Note that the relationship between the horizontal location of the IC and the center of gravity of the car is not considered. All that is important is the location of the IC relative to the rear tire patch, or, specifically, the tangent of the line passing through the IC and the rear tire patch.
So, does this mean that the distance forward, from the rear axle to the IC, makes absolutely no difference? Well, not exactly. With a 4link, the IC moves vertically as the fuel load changes and as the tires travel over the track surface irregularities. While this might not amount to a large change, it would still be best to minimize it. For this reason, it is desirable to have the IC as far forward as conveniently possible. There are practical limitation with ladder bars, of course, but, with a 4link, it is usually possible to place the IC a large distance forward. With 4bar linkage, where the bars/links are always parallel (to each other, NOT to the ground), it must be recognized that parallel lines meet at infinity. In other words, if a 4bar is adjusted so that the links are parallel to the 100% anti-squat line, the IC will be located at an infinite distance ahead of the car. And, of course, the car will neither squat nor rise on acceleration.
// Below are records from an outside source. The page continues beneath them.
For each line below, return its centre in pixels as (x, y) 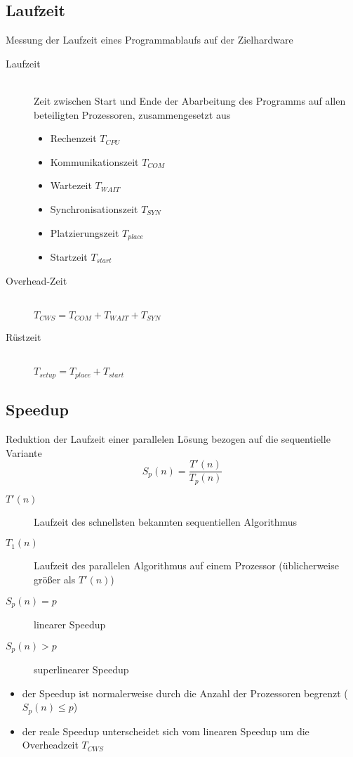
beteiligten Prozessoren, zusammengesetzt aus (132, 114)
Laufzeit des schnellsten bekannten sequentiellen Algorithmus (166, 521)
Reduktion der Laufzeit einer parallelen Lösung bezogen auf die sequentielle (168, 439)
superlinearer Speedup (81, 669)
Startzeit (69, 257)
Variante (24, 452)
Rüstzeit (24, 337)
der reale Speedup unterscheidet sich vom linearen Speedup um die (166, 731)
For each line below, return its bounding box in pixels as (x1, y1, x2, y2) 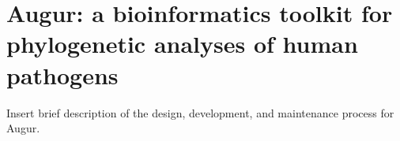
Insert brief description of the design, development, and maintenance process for (6, 104, 394, 121)
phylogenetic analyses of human (6, 28, 358, 60)
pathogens (6, 58, 119, 91)
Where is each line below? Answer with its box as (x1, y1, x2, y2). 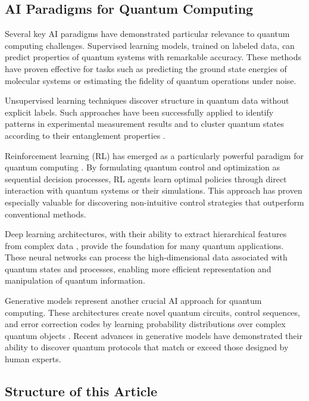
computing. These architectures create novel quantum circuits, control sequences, (5, 306, 300, 318)
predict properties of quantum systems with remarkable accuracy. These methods (5, 51, 302, 63)
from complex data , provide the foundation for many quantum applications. (5, 239, 284, 251)
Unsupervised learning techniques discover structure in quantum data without (5, 94, 289, 107)
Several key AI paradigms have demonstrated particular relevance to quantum (5, 27, 290, 40)
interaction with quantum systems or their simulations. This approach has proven (5, 184, 302, 197)
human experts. (5, 353, 61, 365)
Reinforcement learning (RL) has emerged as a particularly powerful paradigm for (5, 149, 304, 161)
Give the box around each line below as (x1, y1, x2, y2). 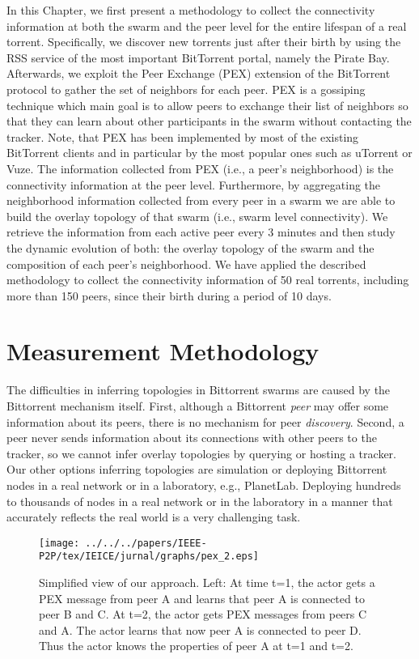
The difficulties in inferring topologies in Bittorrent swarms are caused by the (6, 381, 391, 398)
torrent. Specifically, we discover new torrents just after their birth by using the (6, 33, 401, 50)
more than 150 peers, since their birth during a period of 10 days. (6, 287, 332, 304)
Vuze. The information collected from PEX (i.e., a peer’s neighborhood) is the (6, 159, 394, 176)
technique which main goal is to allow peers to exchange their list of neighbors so (6, 96, 408, 113)
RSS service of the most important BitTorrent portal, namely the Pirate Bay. (6, 49, 390, 66)
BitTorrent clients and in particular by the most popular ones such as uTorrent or (6, 144, 413, 161)
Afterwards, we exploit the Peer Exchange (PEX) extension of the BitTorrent (6, 65, 391, 82)
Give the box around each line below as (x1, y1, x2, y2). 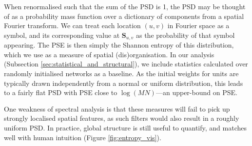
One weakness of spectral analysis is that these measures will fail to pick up (4, 103, 230, 114)
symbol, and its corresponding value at (4, 30, 120, 40)
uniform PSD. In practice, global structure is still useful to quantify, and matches (4, 122, 247, 132)
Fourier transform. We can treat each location (4, 20, 141, 31)
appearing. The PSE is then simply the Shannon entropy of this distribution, (4, 40, 234, 50)
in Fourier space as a (167, 20, 230, 31)
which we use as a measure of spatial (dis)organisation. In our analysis (4, 49, 214, 59)
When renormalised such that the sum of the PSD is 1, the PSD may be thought (4, 1, 246, 11)
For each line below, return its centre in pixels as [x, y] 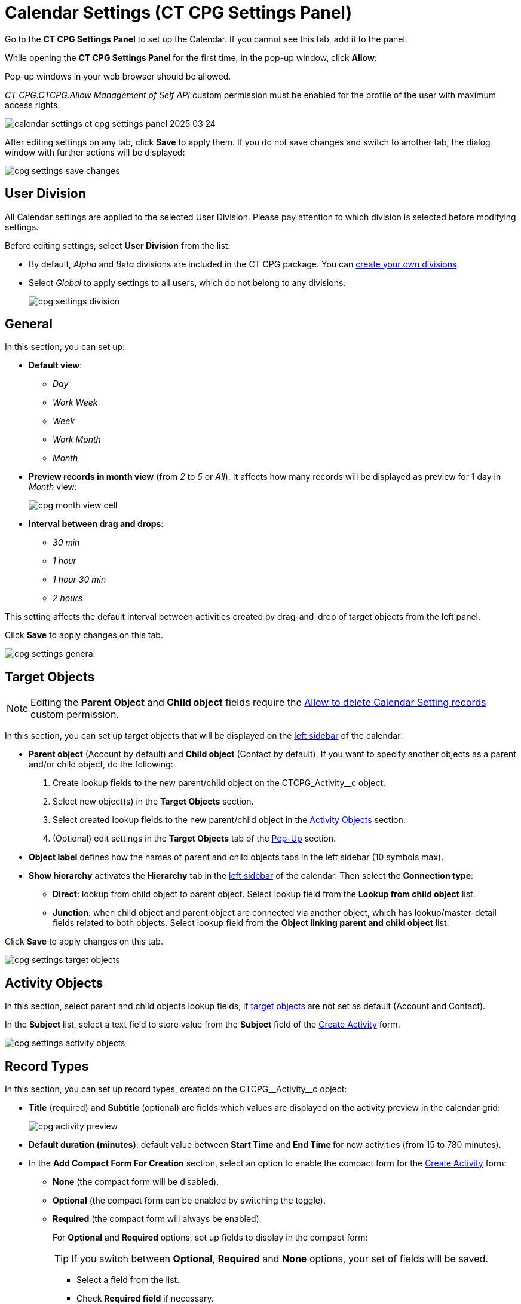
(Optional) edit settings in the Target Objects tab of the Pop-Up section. [194, 839]
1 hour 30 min [79, 580]
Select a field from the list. [128, 1279]
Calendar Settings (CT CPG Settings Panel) [178, 13]
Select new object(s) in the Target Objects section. [153, 802]
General [29, 324]
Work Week [75, 403]
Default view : [56, 365]
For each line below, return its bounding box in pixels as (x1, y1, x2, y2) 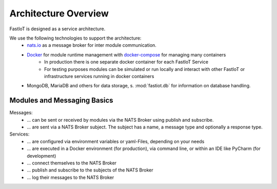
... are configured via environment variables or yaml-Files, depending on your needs (27, 138, 205, 144)
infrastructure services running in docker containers (44, 73, 154, 79)
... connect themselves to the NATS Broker (27, 160, 117, 166)
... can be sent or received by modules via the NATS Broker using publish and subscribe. (27, 117, 214, 123)
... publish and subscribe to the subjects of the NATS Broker (27, 167, 153, 173)
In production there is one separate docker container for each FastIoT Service (44, 59, 209, 65)
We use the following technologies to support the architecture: (9, 35, 142, 41)
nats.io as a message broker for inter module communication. (27, 42, 156, 48)
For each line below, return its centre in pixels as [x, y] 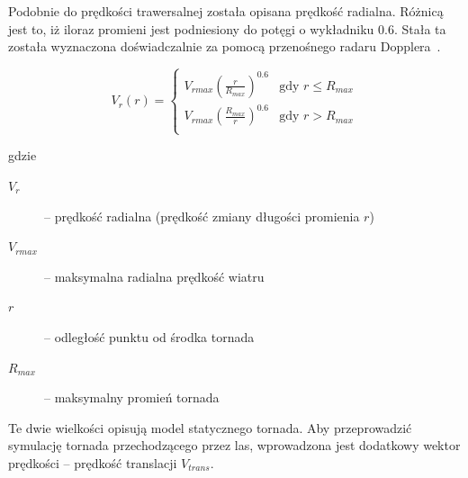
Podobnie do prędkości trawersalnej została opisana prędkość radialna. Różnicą [226, 11]
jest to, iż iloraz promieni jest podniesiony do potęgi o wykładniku [191, 28]
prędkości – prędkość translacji [93, 462]
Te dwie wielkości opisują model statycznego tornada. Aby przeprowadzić [210, 427]
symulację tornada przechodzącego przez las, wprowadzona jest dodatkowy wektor [234, 445]
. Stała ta [420, 28]
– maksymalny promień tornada [132, 397]
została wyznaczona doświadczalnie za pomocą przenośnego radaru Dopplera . [225, 46]
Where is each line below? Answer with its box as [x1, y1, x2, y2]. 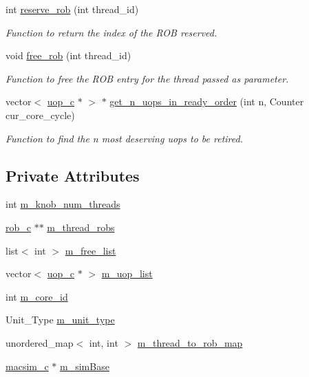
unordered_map [6, 335, 74, 349]
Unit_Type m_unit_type [6, 312, 115, 327]
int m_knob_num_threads [6, 197, 120, 211]
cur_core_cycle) [6, 107, 75, 122]
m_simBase [60, 358, 109, 373]
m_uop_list [101, 266, 153, 281]
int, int [89, 335, 118, 349]
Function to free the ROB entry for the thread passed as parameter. [6, 71, 289, 85]
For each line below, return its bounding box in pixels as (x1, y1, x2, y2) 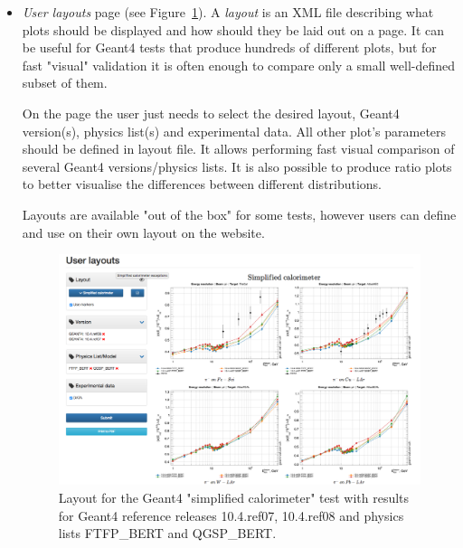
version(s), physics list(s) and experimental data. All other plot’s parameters (22, 121, 447, 140)
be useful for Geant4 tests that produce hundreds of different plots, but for (22, 38, 437, 57)
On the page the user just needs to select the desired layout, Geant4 (22, 103, 400, 122)
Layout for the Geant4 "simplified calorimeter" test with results (58, 487, 410, 506)
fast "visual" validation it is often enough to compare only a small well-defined (22, 55, 456, 74)
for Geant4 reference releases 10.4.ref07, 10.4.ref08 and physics (58, 505, 404, 524)
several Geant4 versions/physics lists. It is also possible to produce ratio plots (22, 156, 452, 175)
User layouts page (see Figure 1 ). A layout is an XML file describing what (22, 3, 434, 21)
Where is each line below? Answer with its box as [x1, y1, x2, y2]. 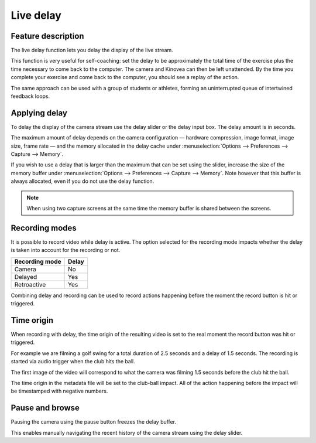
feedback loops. [11, 93, 50, 100]
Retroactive [14, 280, 46, 288]
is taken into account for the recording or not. [11, 247, 121, 254]
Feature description [11, 31, 84, 41]
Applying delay [11, 108, 67, 118]
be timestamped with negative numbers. [11, 387, 108, 395]
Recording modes [11, 223, 77, 233]
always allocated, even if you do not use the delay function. [11, 178, 154, 185]
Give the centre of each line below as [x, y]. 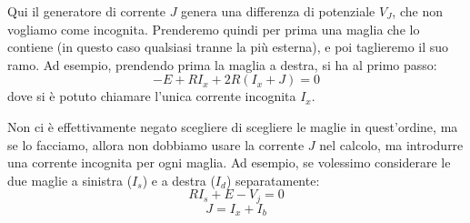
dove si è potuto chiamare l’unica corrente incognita [152, 96]
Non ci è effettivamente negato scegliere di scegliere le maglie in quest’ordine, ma [233, 126]
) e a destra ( [179, 180]
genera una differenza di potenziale [278, 11]
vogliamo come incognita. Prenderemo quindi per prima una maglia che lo [214, 29]
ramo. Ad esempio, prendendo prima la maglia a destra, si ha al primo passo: [222, 64]
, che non [417, 11]
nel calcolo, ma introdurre [391, 144]
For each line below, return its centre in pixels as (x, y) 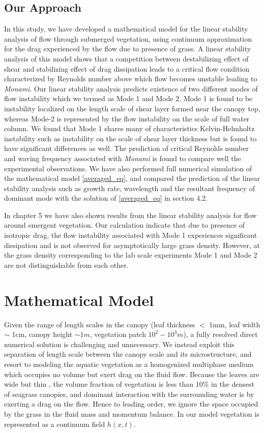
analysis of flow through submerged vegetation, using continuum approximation (128, 38)
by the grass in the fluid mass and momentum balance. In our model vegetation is (132, 413)
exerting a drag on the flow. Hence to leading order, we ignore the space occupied (131, 404)
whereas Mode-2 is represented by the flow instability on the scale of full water (127, 118)
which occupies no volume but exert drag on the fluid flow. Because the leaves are (132, 374)
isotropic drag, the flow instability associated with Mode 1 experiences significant (131, 235)
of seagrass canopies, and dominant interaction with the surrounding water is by (129, 394)
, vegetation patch (118, 334)
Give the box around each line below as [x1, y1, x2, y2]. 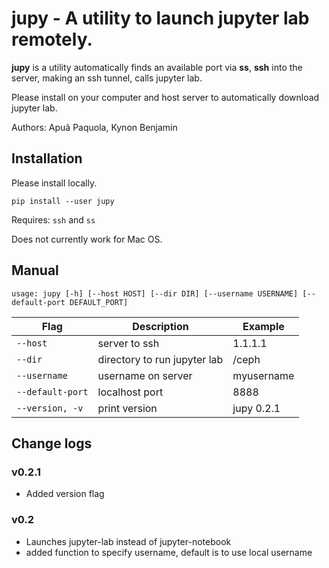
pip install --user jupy [11, 196, 115, 206]
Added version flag [25, 488, 105, 500]
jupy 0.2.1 [232, 401, 281, 415]
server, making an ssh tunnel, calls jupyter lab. [11, 72, 203, 84]
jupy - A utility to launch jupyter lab [11, 7, 310, 30]
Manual [11, 262, 59, 279]
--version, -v [16, 402, 84, 414]
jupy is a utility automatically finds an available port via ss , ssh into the [11, 61, 303, 73]

(A few words on that which is occurring at the front of the car, during launch, are in order: Since, with a rear wheel drive car, no tractive forces are acting through the front suspension links, all of the weight transfer must occur through the front suspension springs. In other words, the front of the car is going to rise, according to those forces shown in the first picture above, and there's nothing that can be done about it. The nominal amount of front end lift is a function, again, of those forces indicated in the first picture AND the front suspension spring rates. Forces internal to the picture...such as those acting at the rear suspension instant center...can, however, slightly increase or decrease the value of front end rise, with low values of anti-squat increasing the rise and high values decreasing. The notion that a rear suspension instant center forward of the center of gravity will somehow aid in lifting the front of the car is simply not true. If it were, it would logically follow that an IC located an infinite distance forward...as with a parallel 4bar arrangement...would result in a violent blowover! Again, all that is important is the location of the IC relative to the rear tire patch, or, specifically, the tangent of the line passing through the IC and the rear tire patch.)